(Task):
Print the records exactly as they are written.

Excerpts from a dataset:
((
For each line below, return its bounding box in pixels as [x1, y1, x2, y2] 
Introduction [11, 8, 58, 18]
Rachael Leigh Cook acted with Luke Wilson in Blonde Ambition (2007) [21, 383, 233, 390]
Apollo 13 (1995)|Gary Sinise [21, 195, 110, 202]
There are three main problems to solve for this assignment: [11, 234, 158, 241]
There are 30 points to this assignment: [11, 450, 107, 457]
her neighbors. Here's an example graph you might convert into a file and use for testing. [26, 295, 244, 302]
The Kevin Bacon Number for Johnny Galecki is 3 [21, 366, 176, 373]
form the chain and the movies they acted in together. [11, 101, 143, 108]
))
(Solution):
For each line below, return its bounding box in pixels as [x1, y1, x2, y2] 
Introduction [11, 8, 58, 18]
Rachael Leigh Cook acted with Luke Wilson in Blonde Ambition (2007) [21, 383, 233, 390]
Apollo 13 (1995)|Gary Sinise [21, 195, 110, 202]
There are three main problems to solve for this assignment: [11, 234, 158, 241]
There are 30 points to this assignment: [11, 450, 107, 457]
her neighbors. Here's an example graph you might convert into a file and use for testing. [26, 295, 244, 302]
The Kevin Bacon Number for Johnny Galecki is 3 [21, 366, 176, 373]
form the chain and the movies they acted in together. [11, 101, 143, 108]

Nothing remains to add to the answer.